In 1992, in the lead up to Documenta IX in Kassel, Austrian artist Franz West went to every single Dry Cleaner in Vienna, asking for old, abandoned Persian rugs. Those rugs were repurposed to undulate and lay simply over his metal and foam frames: he was creating 72 sofas for his artwork Auditorium. Have you seen photos of Sigmund Freud’s consulting room? They looked like that. Auditorium was a site-specific installation and piece of sculpture/furniture where people could meet, talk, relax and think. Earlier, in 1989, at his solo exhibition at MoMA PS1, West had made spindly metal seating that he felt was too uncomfortable, so to soften the seats he would place the days’ newspaper on each one.
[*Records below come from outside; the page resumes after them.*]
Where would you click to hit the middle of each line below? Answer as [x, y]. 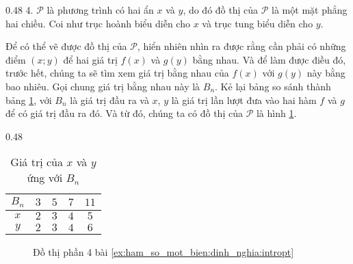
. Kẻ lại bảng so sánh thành [273, 86]
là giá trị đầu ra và [109, 100]
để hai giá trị [90, 59]
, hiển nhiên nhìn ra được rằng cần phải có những [241, 46]
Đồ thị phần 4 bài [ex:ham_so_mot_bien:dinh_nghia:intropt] [164, 252]
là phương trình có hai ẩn [100, 10]
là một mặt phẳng [310, 10]
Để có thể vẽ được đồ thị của [66, 46]
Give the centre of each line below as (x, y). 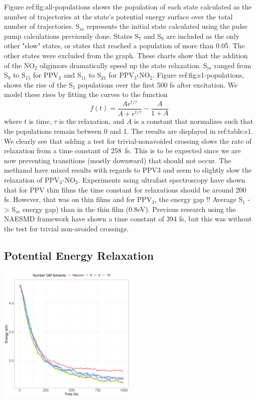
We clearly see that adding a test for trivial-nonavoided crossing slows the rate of (128, 141)
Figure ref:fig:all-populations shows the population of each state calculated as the (128, 6)
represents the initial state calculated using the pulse (167, 26)
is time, (40, 121)
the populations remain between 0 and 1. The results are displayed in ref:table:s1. (128, 131)
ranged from (233, 65)
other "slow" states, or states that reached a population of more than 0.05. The (125, 46)
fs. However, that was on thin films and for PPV (78, 199)
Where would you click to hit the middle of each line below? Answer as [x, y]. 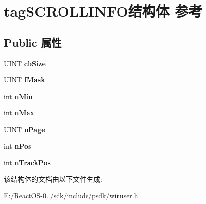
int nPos [18, 146]
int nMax [19, 113]
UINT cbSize [25, 63]
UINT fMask [25, 80]
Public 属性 [33, 42]
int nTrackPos [27, 162]
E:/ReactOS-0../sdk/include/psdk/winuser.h [71, 195]
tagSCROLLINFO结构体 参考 [103, 11]
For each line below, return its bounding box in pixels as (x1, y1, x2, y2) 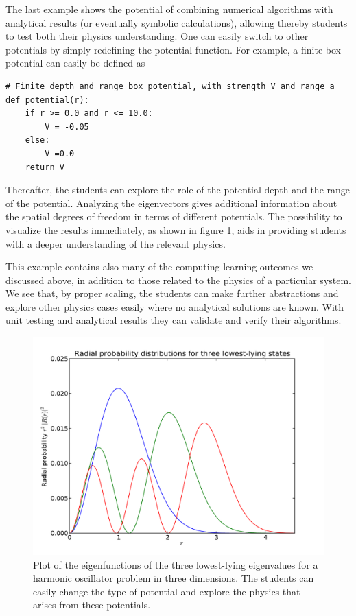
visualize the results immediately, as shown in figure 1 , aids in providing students (5, 222, 346, 237)
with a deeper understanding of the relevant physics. (5, 236, 226, 250)
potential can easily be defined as (5, 56, 145, 70)
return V (25, 162, 64, 172)
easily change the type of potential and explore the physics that (33, 584, 300, 598)
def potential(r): (5, 95, 89, 105)
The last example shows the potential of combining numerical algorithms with (5, 2, 333, 16)
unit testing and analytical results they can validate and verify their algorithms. (5, 313, 342, 327)
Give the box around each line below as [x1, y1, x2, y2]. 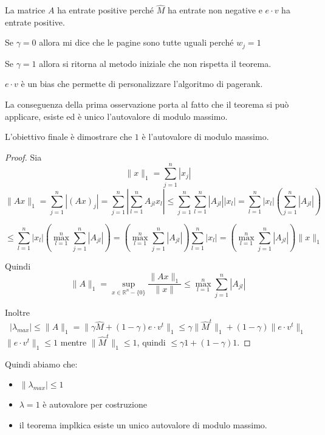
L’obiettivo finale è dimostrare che [5, 130, 132, 143]
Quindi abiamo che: [5, 357, 78, 370]
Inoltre [5, 306, 30, 319]
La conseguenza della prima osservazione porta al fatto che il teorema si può [5, 98, 289, 111]
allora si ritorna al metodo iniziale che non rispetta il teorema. [39, 57, 272, 69]
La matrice [5, 4, 46, 16]
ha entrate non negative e [167, 4, 262, 16]
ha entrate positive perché [57, 4, 154, 16]
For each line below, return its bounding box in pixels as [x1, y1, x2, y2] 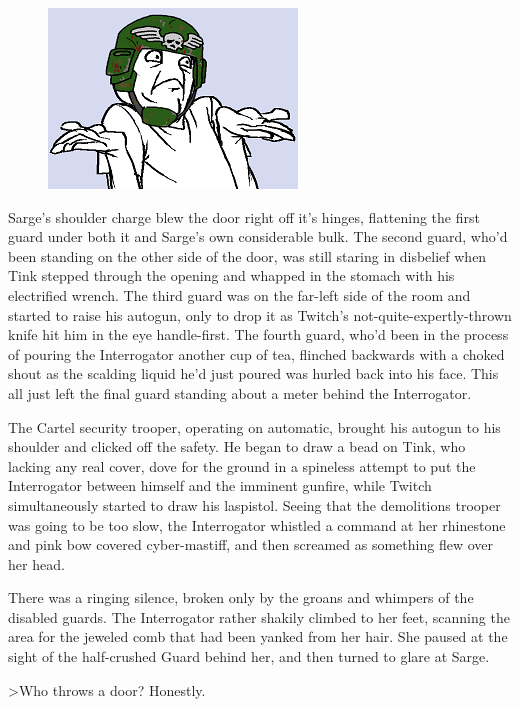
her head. [8, 553, 65, 574]
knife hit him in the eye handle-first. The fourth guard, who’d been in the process [8, 324, 509, 345]
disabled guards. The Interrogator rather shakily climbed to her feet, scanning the [8, 606, 510, 627]
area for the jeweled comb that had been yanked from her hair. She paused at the [8, 626, 508, 647]
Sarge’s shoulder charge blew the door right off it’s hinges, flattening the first [8, 206, 480, 227]
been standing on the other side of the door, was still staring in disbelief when [8, 245, 487, 266]
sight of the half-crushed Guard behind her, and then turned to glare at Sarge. [8, 646, 490, 667]
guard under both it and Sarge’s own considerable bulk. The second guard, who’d [8, 226, 508, 247]
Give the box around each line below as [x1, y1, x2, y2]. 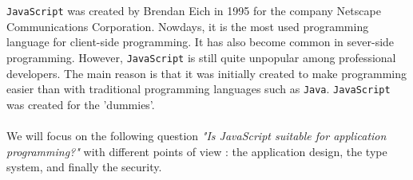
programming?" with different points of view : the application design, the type [6, 143, 387, 159]
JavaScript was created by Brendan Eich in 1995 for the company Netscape [6, 2, 381, 18]
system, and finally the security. [6, 158, 162, 175]
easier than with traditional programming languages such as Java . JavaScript [6, 80, 391, 97]
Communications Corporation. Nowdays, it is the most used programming [6, 18, 369, 34]
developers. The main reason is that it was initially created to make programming [6, 65, 407, 81]
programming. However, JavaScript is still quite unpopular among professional [6, 49, 396, 65]
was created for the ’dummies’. [6, 96, 155, 112]
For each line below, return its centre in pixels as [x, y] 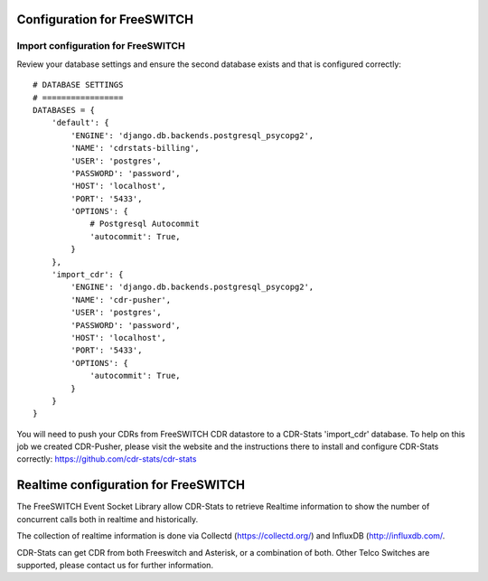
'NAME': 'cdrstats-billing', [136, 148]
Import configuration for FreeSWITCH [101, 46]
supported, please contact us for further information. [115, 565]
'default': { [80, 123]
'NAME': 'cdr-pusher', [121, 300]
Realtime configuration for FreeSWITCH [131, 485]
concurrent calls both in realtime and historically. [108, 519]
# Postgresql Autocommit [145, 224]
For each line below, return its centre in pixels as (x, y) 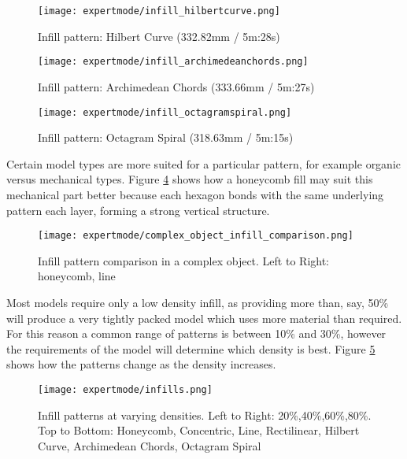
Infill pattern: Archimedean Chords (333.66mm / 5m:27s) (176, 86)
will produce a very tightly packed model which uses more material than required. (204, 318)
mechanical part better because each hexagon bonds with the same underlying (195, 194)
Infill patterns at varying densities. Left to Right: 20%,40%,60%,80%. (205, 415)
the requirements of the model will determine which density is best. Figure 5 (191, 348)
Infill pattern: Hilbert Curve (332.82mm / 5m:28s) (159, 36)
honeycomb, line (77, 276)
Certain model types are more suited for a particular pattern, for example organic (204, 163)
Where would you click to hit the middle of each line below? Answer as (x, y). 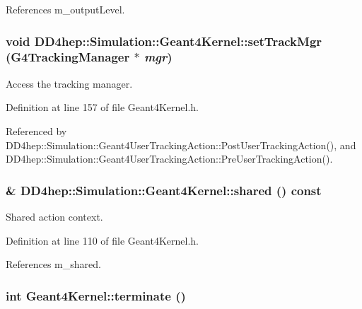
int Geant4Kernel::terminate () (96, 295)
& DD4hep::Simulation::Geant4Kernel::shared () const (164, 190)
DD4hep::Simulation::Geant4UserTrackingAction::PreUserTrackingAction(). (169, 159)
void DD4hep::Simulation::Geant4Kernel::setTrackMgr (164, 41)
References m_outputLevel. (65, 9)
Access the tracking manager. (69, 83)
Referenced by (36, 130)
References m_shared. (53, 264)
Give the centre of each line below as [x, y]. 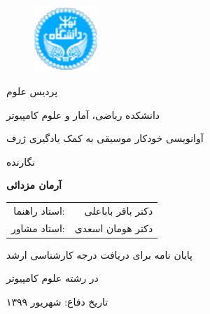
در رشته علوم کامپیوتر [52, 278]
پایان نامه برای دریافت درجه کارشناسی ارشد [100, 254]
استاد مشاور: [38, 228]
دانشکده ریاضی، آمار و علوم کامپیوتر [83, 114]
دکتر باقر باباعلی [119, 210]
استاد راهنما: [39, 210]
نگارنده [21, 161]
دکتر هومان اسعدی [114, 228]
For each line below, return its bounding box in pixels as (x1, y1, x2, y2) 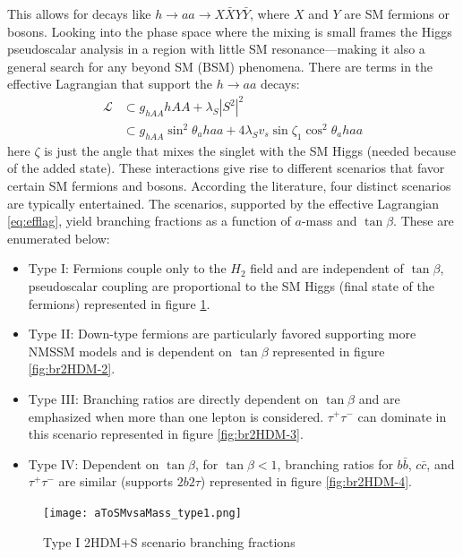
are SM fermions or (344, 4, 450, 22)
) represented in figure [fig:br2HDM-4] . (200, 472, 413, 491)
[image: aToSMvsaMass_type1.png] (43, 506, 242, 519)
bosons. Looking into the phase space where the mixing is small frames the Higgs (7, 21, 452, 40)
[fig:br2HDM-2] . (28, 359, 116, 378)
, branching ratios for (277, 454, 393, 473)
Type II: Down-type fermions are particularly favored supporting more (28, 324, 416, 343)
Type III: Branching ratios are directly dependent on (28, 389, 319, 407)
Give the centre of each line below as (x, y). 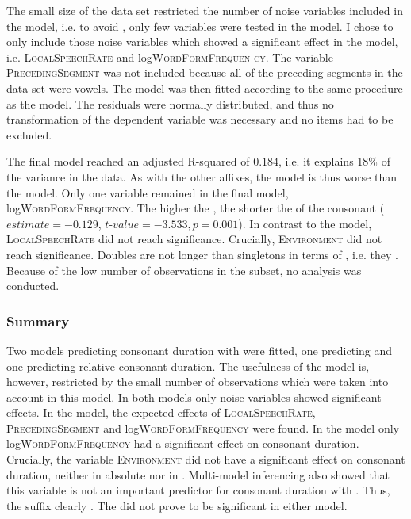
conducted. (33, 286)
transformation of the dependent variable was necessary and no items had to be (200, 119)
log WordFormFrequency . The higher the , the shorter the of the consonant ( (196, 208)
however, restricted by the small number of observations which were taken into (198, 382)
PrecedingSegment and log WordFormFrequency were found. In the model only (203, 427)
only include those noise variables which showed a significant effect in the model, (202, 42)
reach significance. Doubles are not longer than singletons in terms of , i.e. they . (202, 254)
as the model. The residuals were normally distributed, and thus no (170, 103)
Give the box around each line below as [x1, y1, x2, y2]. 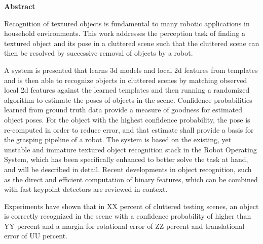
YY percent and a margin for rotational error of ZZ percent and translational [4, 220, 245, 231]
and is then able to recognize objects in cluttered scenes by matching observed [4, 74, 247, 85]
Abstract [4, 1, 35, 11]
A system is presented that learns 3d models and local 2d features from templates [4, 64, 258, 75]
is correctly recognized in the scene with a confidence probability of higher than [4, 211, 251, 221]
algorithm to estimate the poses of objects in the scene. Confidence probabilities [4, 94, 252, 105]
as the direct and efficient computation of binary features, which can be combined [4, 174, 258, 184]
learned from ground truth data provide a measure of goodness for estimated [4, 104, 242, 115]
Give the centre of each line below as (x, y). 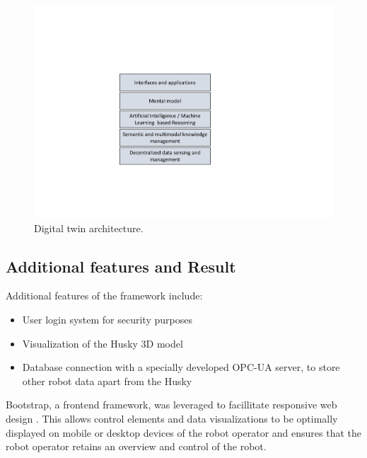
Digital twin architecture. (89, 228)
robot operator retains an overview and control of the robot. (136, 446)
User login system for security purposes (107, 320)
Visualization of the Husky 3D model (103, 343)
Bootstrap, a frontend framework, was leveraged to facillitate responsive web (171, 405)
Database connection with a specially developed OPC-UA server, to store (181, 367)
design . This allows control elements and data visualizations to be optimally (172, 419)
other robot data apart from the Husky (107, 380)
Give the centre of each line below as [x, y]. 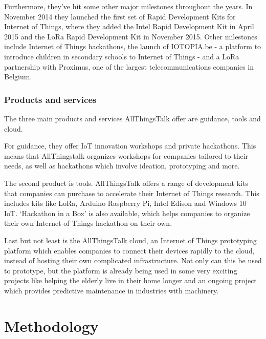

Like the aforementioned Vitruvian Man, Franz West’s practice centred around human scale, touch and tactility. He created painted plaster-based sculptures that asked his audience to handle, touch and physically immerse themselves within. So it doesn’t come as a surprise that he thought of furniture in sculptural terms, and approached their design and creation in accordance with his sculptural practice. West questioned the practicality of art and our cerebral and physical response to it and how it should be experienced, and accordingly suggested to us the possibility that furniture could be a sculpture, and also a usable social experience. He termed his furniture as ‘adaptives for the human body at rest.’
18 months ago David Zwirner Gallery sold a large collection of his furniture, posthumously. Sofas, epoxy-resin and metal dining chairs, chaises; all sold between $12,000 and $80,000 USD, which may seem like large amounts of money, but comparatively his plaster-based sculptures still sell at auction for sums 10 times those amounts. $12,000 for a Franz West artwork is a bargain.
‘I came to art via the places where artists meet, places where you would go and sit’ - Franz West.
‘Ahh I’m a designer… Carrie Bradshaw… Carrie Bradshaw designs’ – Carrie Bradshaw lying about her profession to acquire the elusive interior designer discount.
There certainly is a cultural hierarchy between art and furniture and their identities, with the conventional argument for defining them being according to whether it has visual appeal or functional utility. Furniture in situ shouldn’t always be about the aesthetic and its function though, rather its immediacy of the physical and mental interaction between itself and the user in a particular space. Its own installation.